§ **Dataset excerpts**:
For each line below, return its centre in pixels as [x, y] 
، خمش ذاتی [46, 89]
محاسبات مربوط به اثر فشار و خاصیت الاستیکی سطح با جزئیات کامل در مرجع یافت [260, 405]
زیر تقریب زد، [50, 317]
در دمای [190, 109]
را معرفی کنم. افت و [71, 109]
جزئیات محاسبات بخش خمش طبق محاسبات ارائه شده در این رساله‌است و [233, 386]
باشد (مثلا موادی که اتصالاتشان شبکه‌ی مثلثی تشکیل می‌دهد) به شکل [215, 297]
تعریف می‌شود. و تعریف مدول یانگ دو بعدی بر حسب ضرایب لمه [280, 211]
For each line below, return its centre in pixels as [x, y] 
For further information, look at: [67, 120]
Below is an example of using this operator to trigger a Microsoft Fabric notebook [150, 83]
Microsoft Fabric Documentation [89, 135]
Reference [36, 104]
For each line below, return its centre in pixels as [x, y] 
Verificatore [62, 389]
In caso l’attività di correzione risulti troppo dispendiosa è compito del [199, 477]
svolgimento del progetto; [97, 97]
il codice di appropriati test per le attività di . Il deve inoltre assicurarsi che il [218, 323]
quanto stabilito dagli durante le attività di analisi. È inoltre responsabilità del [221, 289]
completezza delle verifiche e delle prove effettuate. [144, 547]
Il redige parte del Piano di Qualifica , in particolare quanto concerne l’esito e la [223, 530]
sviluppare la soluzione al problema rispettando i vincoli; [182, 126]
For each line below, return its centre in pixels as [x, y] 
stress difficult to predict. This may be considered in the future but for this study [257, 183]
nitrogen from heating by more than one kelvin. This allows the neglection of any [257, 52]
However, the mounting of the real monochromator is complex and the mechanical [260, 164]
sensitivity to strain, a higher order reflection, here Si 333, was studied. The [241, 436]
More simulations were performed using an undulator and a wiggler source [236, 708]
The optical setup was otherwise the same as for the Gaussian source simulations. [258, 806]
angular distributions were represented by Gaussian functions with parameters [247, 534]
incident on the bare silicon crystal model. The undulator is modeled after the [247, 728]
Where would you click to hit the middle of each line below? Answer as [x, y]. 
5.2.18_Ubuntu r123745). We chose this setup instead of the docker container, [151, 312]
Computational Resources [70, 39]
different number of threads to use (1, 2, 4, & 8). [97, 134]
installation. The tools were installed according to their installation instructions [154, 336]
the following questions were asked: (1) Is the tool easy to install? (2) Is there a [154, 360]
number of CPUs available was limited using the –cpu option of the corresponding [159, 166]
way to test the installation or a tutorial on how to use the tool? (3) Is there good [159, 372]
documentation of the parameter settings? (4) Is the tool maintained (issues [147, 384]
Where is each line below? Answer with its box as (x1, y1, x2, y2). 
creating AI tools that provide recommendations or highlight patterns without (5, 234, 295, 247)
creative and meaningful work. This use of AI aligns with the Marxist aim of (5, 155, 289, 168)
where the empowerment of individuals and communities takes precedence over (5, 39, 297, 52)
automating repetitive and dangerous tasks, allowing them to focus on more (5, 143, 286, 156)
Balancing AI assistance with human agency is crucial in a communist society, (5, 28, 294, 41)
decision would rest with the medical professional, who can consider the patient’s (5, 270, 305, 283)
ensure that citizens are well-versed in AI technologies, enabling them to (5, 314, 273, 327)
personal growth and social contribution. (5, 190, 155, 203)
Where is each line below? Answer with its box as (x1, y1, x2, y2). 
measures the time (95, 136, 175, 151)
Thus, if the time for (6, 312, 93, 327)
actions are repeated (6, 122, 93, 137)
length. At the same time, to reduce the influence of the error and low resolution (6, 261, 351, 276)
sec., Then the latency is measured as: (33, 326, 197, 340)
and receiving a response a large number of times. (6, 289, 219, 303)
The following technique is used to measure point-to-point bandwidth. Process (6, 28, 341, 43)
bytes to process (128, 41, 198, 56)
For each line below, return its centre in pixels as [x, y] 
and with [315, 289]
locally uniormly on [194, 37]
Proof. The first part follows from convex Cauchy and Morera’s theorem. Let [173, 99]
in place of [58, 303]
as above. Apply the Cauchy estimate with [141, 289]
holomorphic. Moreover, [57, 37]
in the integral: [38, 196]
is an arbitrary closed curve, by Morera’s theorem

§ **Task**: Your answer should be the lines above, from the line containing "Balancing AI assistance" up to and including the line containing "actions are repeated (6, 122, 93, 137)", reproduced exactly and with nothing else.

§ **Output for this exercise**:
Balancing AI assistance with human agency is crucial in a communist society, (5, 28, 294, 41)
decision would rest with the medical professional, who can consider the patient’s (5, 270, 305, 283)
ensure that citizens are well-versed in AI technologies, enabling them to (5, 314, 273, 327)
personal growth and social contribution. (5, 190, 155, 203)
Where is each line below? Answer with its box as (x1, y1, x2, y2). 
measures the time (95, 136, 175, 151)
Thus, if the time for (6, 312, 93, 327)
actions are repeated (6, 122, 93, 137)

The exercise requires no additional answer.